═══ Supplied records ═══
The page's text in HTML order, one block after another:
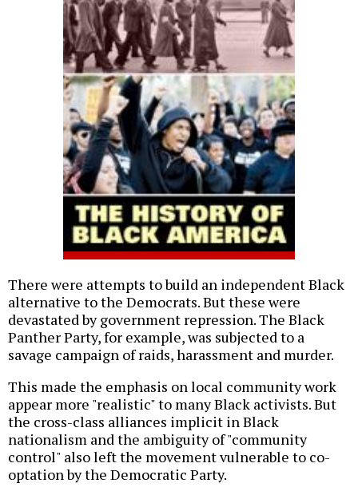
There were attempts to build an independent Black
alternative to the Democrats. But these were
devastated by government repression. The Black
Panther Party, for example, was subjected to a
savage campaign of raids, harassment and murder.
This made the emphasis on local community work
appear more "realistic" to many Black activists. But
the cross-class alliances implicit in Black
nationalism and the ambiguity of "community
control" also left the movement vulnerable to co-
optation by the Democratic Party.
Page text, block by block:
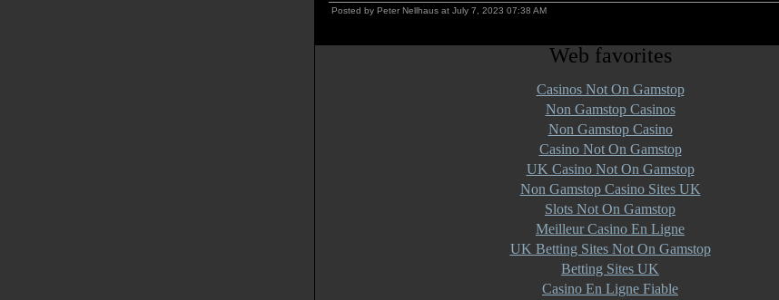
Posted by Peter Nellhaus at July 7, 2023 07:38 AM
Web favorites
Casinos Not On Gamstop
Non Gamstop Casinos
Non Gamstop Casino
Casino Not On Gamstop
UK Casino Not On Gamstop
Non Gamstop Casino Sites UK
Slots Not On Gamstop
Meilleur Casino En Ligne
UK Betting Sites Not On Gamstop
Betting Sites UK
Casino En Ligne Fiable
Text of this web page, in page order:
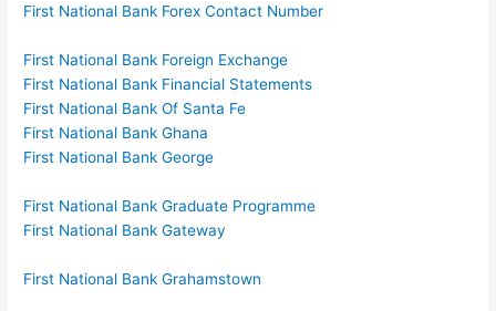
First National Bank Forex Contact Number
First National Bank Foreign Exchange
First National Bank Financial Statements
First National Bank Of Santa Fe
First National Bank Ghana
First National Bank George
First National Bank Graduate Programme
First National Bank Gateway
First National Bank Grahamstown
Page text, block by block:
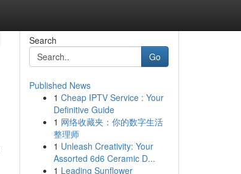
Search
Go
Published News
1 Cheap IPTV Service : Your
Definitive Guide
1 网络收藏夹：你的数字生活
整理师
1 Unleash Creativity: Your
Assorted 6d6 Ceramic D...
1 Leading Sunflower
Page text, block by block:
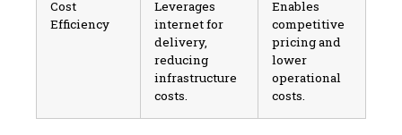
Cost
Efficiency
Leverages
internet for
delivery,
reducing
infrastructure
costs.
Enables
competitive
pricing and
lower
operational
costs.
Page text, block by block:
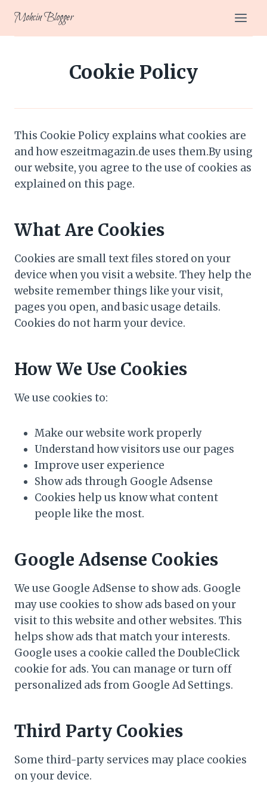
content
Mohcin Blogger
Cookie Policy
This Cookie Policy explains what cookies are
and how eszeitmagazin.de uses them.By using
our website, you agree to the use of cookies as
explained on this page.
What Are Cookies
Cookies are small text files stored on your
device when you visit a website. They help the
website remember things like your visit,
pages you open, and basic usage details.
Cookies do not harm your device.
How We Use Cookies
We use cookies to:
Make our website work properly
Understand how visitors use our pages
Improve user experience
Show ads through Google Adsense
Cookies help us know what content
people like the most.
Google Adsense Cookies
We use Google AdSense to show ads. Google
may use cookies to show ads based on your
visit to this website and other websites. This
helps show ads that match your interests.
Google uses a cookie called the DoubleClick
cookie for ads. You can manage or turn off
personalized ads from Google Ad Settings.
Third Party Cookies
Some third-party services may place cookies
on your device.
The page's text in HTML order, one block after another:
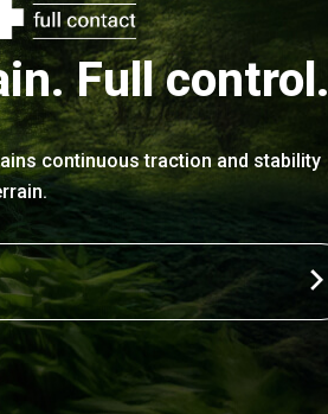
Full control.
continuous traction and stability
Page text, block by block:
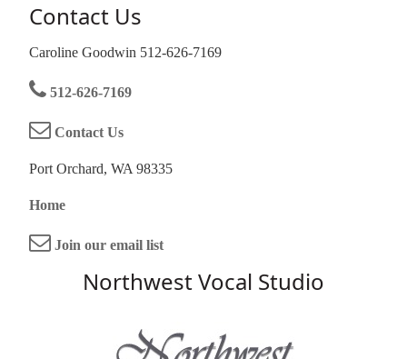
Contact Us
Caroline Goodwin 512-626-7169
512-626-7169
Contact Us
Port Orchard, WA 98335
Home
Join our email list
Northwest Vocal Studio
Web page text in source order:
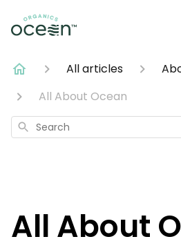
All articles
All About Ocean
Search
All About
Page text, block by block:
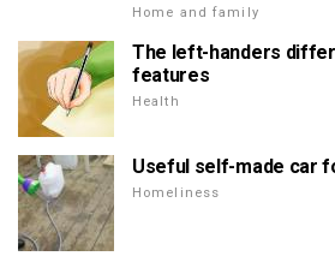
Home and family
The left-handers
features
Health
Useful self-made car
Homeliness
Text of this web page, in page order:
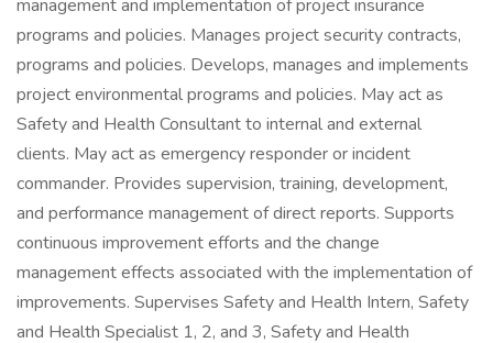
management and implementation of project insurance
programs and policies. Manages project security contracts,
programs and policies. Develops, manages and implements
project environmental programs and policies. May act as
Safety and Health Consultant to internal and external
clients. May act as emergency responder or incident
commander. Provides supervision, training, development,
and performance management of direct reports. Supports
continuous improvement efforts and the change
management effects associated with the implementation of
improvements. Supervises Safety and Health Intern, Safety
and Health Specialist 1, 2, and 3, Safety and Health
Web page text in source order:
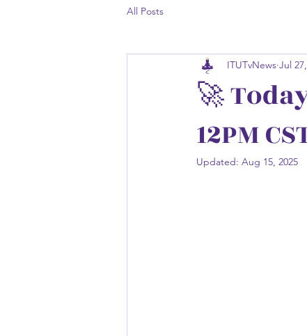
All Posts
🚀
12PM
ITUTvNews Jul
Updated: Aug 15, 2025
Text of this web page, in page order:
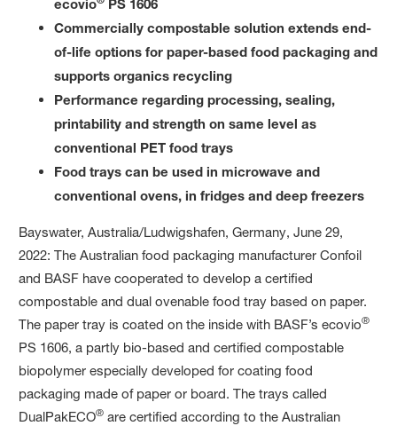
Commercially compostable solution extends end-
of-life options for paper-based food packaging and
supports organics recycling
Performance regarding processing, sealing,
printability and strength on same level as
conventional PET food trays
Food trays can be used in microwave and
conventional ovens, in fridges and deep freezers
Bayswater, Australia/Ludwigshafen, Germany, June 29,
2022: The Australian food packaging manufacturer Confoil
and BASF have cooperated to develop a certified
compostable and dual ovenable food tray based on paper.
The paper tray is coated on the inside with BASF’s ecovio®
PS 1606, a partly bio-based and certified compostable
biopolymer especially developed for coating food
packaging made of paper or board. The trays called
DualPakECO® are certified according to the Australian
═══
Aim of the task:
Copy word for word the lines above, starting at the line containing "All articles" and ending at the line containing "supports organics recycling", inclusive, with no pictures.

Answer:
All articles
All About Ocean
Search
All About
Page text, block by block:
Home and family
The left-handers
features
Health
Useful self-made car
Homeliness
Text of this web page, in page order:
management and implementation of project insurance
programs and policies. Manages project security contracts,
programs and policies. Develops, manages and implements
project environmental programs and policies. May act as
Safety and Health Consultant to internal and external
clients. May act as emergency responder or incident
commander. Provides supervision, training, development,
and performance management of direct reports. Supports
continuous improvement efforts and the change
management effects associated with the implementation of
improvements. Supervises Safety and Health Intern, Safety
and Health Specialist 1, 2, and 3, Safety and Health
Web page text in source order:
All Posts
🚀
12PM
ITUTvNews Jul
Updated: Aug 15, 2025
Text of this web page, in page order:
Commercially compostable solution extends end-
of-life options for paper-based food packaging and
supports organics recycling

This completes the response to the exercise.